James Campbell is an award-winning author of five nonfiction books and many magazine articles. Campbell embraces the adventures, hardships, and experiences that allow him to capture history in a personal and insightful way. At the same time, he wades into the research that enables him to understand the sweep of history as well as its unique and unexpected details.

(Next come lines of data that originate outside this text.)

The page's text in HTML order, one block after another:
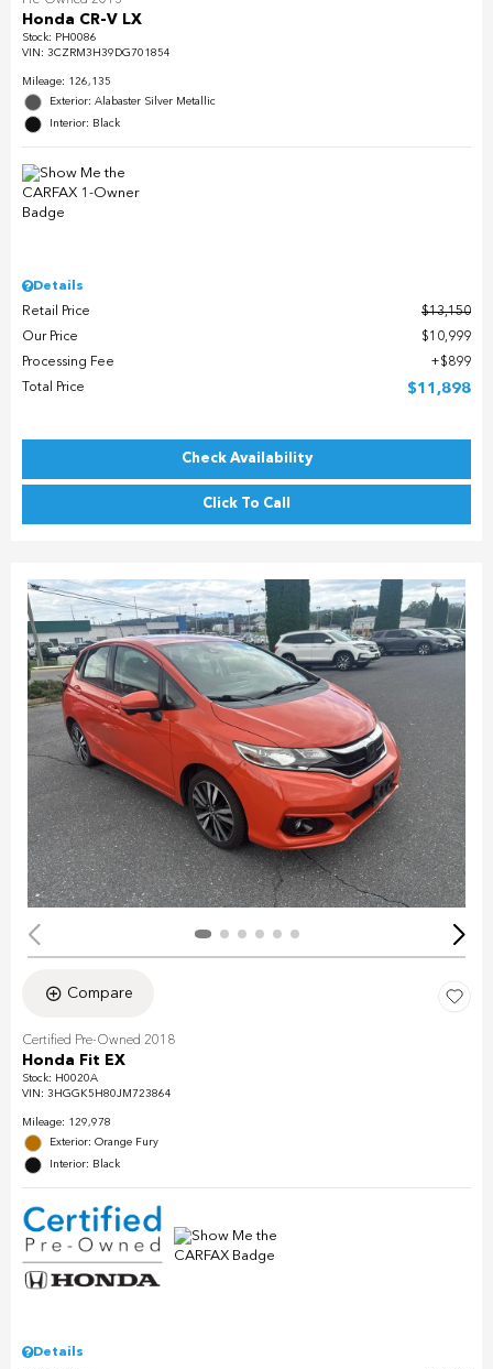
Honda CR-V LX
Stock: PH0086
VIN: 3CZRM3H39DG701854
Mileage: 126,135
Exterior: Alabaster Silver Metallic
Interior: Black
Details
Retail Price
$13,150
Our Price
$10,999
Processing Fee
$899
Total Price
$11,898
Check Availability
Click To Call
Compare
Certified Pre-Owned 2018
Honda Fit EX
Stock: H0020A
VIN: 3HGGK5H80JM723864
Mileage: 129,978
Exterior: Orange Fury
Interior: Black
Details

Some highlights from Campbell adventurous career: In 2006, he walked across New Guinea’s Papuan Peninsula, rediscovering the path of the heroic, WWII Ghost Mountain Boys. Just over a decade later, he and his 15-year-old daughter and a small group of U.S. and Australian adventurers, and Native Papua New Guineans trekked the same trail. He climbed Papua New Guinea’s second highest mountain with his wife and brother; scuba dived/dove with Cuban marine biologists in the wild Jardines de la Reina archipelago; sailed across Micronesia with the world’s last star navigators; lived in the Arctic with Alaska’s last hunter-trapper-gatherers; backpacked with his daughter across the Brooks Range and then canoed out to the Arctic Ocean; traveled across Central and South America to tell the story of Alan Rabinowitz, the world’s foremost jaguar biologist; and documented the stories of black sailors who survived the Port Chicago explosion and were later accused of mutiny (those same sailors were exonerated by the Secretary of the Navy in 2024).
Campbell has appeared on NPR, BBC Radio, PBS and on many local radio and TV stations, and on a variety of podcasts. He is engaging speaker, gifted with a storytelling style and a sense of humor that audiences enjoy. To book him as a speaker, please email Gabby Nugent at gnugent@wwnorton.com
Campbell is also a partner in Gum Street Productions, and has worked as an Executive Producer on Great Lake Warriors (History Channel), The Last Alaskans (Discovery), The Real Hatfields and McCoys: Forever Feuding (Fox Nation), and Gold and Greed (Netflix).